Random Forest Model: Overall, Random Forest demonstrated superior performance across multiple metrics, showcasing its robustness in predicting heart disease compared to the other models.
Conclusion
Employing KNN, Logistic Regression, and Random Forest algorithms, models were constructed to predict heart disease with accuracies ranging between 79.35% and 81.52%. Notably, the Random Forest model emerged as the most effective model, exhibiting an accuracy of 81.52% and an F1 score of 84.01%, showcasing its robustness in identifying heart disease cases.
Through comprehensive exploratory data analysis (EDA), important insights were revealed. Factors such as age, chest pain type, cholesterol levels, and exercise-induced angina showed notable correlations with the presence of heart disease. Visualizing these relationships aided in understanding risk factors associated with heart conditions.

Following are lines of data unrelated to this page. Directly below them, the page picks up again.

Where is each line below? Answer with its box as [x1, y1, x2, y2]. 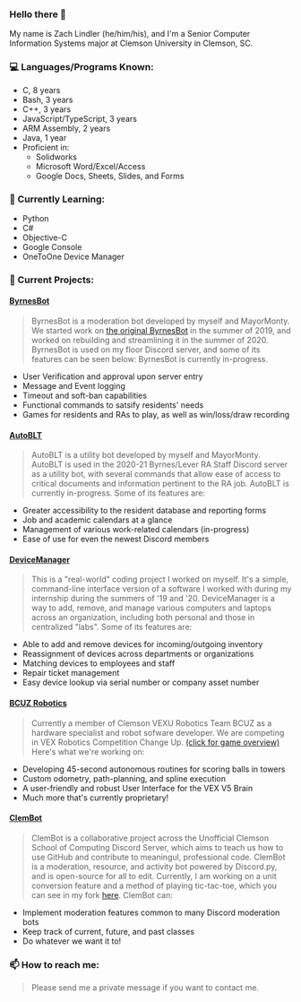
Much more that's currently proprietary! [21, 792, 169, 803]
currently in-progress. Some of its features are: [30, 488, 206, 498]
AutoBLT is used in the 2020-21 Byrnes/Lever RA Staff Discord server [30, 459, 288, 470]
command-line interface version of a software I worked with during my [30, 583, 292, 594]
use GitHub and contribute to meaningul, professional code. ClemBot [30, 851, 286, 862]
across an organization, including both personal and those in [30, 612, 255, 623]
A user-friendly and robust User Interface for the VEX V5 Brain [21, 782, 254, 793]
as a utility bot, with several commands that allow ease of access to [30, 469, 281, 479]
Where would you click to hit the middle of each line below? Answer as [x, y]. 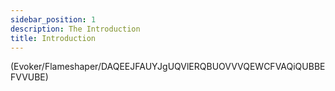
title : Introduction [53, 38]
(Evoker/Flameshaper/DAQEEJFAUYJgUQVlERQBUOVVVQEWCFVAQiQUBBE [168, 67]
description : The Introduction [75, 29]
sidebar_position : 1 [53, 19]
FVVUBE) [29, 77]
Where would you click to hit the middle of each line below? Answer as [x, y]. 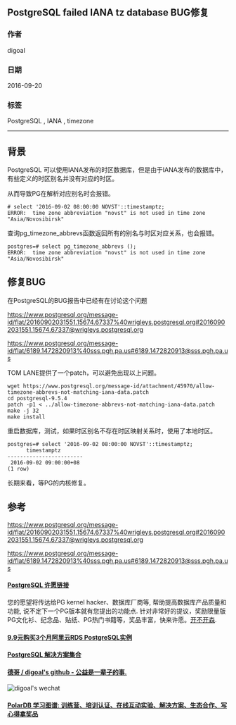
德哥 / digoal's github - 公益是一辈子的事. [67, 672]
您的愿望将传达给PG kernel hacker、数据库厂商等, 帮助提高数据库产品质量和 [117, 602]
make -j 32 [23, 411]
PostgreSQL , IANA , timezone [51, 121]
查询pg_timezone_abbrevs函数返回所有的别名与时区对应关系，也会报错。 [113, 233]
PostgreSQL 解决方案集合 [45, 655]
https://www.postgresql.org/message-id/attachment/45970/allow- [119, 386]
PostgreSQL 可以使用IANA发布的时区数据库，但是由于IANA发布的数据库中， [117, 170]
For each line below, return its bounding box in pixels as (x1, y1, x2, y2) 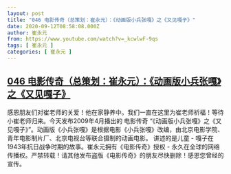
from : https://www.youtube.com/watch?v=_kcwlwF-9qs (7, 36, 158, 43)
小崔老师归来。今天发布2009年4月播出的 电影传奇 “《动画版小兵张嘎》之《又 (7, 116, 222, 124)
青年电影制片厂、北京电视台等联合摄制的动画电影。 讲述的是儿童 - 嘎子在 (7, 133, 214, 142)
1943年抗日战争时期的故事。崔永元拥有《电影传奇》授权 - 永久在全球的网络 (7, 142, 220, 151)
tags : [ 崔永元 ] (7, 42, 54, 49)
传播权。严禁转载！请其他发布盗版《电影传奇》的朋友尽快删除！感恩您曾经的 (7, 151, 224, 159)
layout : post (7, 10, 45, 17)
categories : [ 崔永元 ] (7, 49, 72, 56)
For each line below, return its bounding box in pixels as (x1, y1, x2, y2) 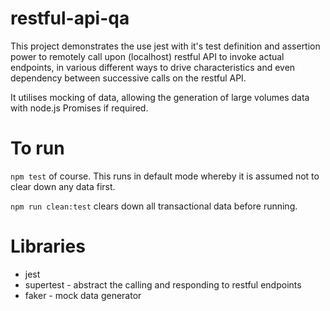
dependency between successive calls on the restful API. (10, 72, 247, 84)
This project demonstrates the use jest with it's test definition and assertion (10, 40, 321, 52)
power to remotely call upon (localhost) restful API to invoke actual (10, 50, 285, 62)
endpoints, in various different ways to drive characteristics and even (10, 61, 296, 73)
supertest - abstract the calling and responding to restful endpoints (24, 278, 302, 291)
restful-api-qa (10, 7, 130, 30)
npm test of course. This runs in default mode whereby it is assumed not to (10, 170, 320, 182)
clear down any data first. (10, 180, 116, 192)
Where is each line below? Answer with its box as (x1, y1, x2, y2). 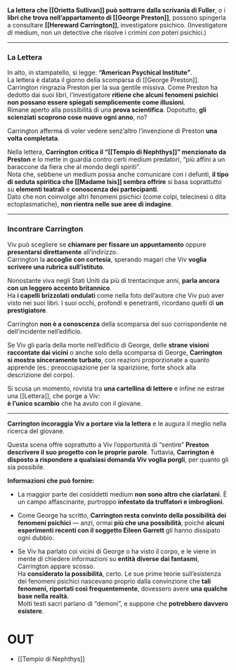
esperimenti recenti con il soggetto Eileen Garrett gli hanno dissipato (17, 526, 221, 534)
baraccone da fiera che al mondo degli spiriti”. (7, 163, 141, 171)
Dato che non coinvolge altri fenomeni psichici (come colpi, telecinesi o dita (7, 192, 226, 201)
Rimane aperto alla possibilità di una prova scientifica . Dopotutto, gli (7, 105, 206, 114)
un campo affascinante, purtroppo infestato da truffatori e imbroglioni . (17, 497, 225, 506)
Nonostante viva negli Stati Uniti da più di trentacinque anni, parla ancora (7, 276, 220, 284)
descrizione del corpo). (7, 370, 75, 379)
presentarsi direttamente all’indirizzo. (7, 247, 118, 256)
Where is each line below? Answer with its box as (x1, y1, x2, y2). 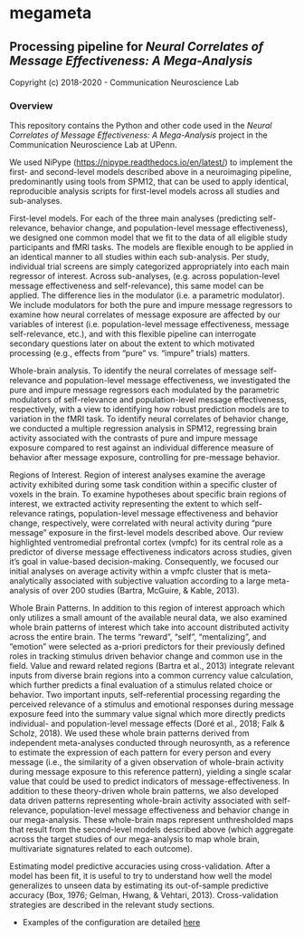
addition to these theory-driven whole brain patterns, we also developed (9, 786, 279, 797)
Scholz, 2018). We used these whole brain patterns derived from (9, 728, 251, 739)
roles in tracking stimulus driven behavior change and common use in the (9, 651, 283, 662)
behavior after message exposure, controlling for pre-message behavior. (9, 452, 280, 463)
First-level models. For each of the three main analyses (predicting (9, 213, 258, 224)
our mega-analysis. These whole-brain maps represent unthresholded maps (9, 815, 294, 826)
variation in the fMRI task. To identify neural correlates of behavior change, (9, 413, 289, 424)
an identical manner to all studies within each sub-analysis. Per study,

The data preparation phase involved handling missing values, erroneous entries, and duplicates. Feature engineering encompassed imputation of missing values, one-hot encoding for categorical variables, and scaling for suitable algorithms, ensuring the data was ready for modeling.
The significance of various attributes in predicting heart disease was evident. Numeric attributes like age, cholesterol levels, and ST depression were influential, while categorical features such as chest pain type and thalassemia also played crucial roles. Random Forest, exhibiting superior performance, emphasized the importance of these features in predicting heart disease.
The project’s success in predictive modeling offers potential clinical implications. These models can aid healthcare practitioners by providing insights into patient risk factors for heart disease. However, further refinement through hyperparameter tuning and larger datasets could enhance predictive accuracy, paving the way for more reliable clinical decision support systems.